What is required:
Reproduce the records below exactly; the images should not appear.
━━━ Records to process
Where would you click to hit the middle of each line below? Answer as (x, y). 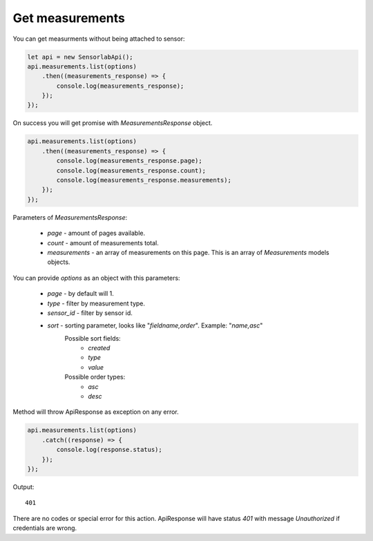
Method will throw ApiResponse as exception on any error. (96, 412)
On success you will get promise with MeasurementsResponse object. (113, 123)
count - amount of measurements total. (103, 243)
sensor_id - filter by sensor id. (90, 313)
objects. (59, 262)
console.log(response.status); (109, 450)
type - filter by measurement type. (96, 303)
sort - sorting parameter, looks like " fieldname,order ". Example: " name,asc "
━━━━━━
Exercise output:
Where would you click to hit the middle of each line below? Answer as (x, y). 
Method will throw ApiResponse as exception on any error. (96, 412)
On success you will get promise with MeasurementsResponse object. (113, 123)
count - amount of measurements total. (103, 243)
sensor_id - filter by sensor id. (90, 313)
objects. (59, 262)
console.log(response.status); (109, 450)
type - filter by measurement type. (96, 303)
sort - sorting parameter, looks like " fieldname,order ". Example: " name,asc "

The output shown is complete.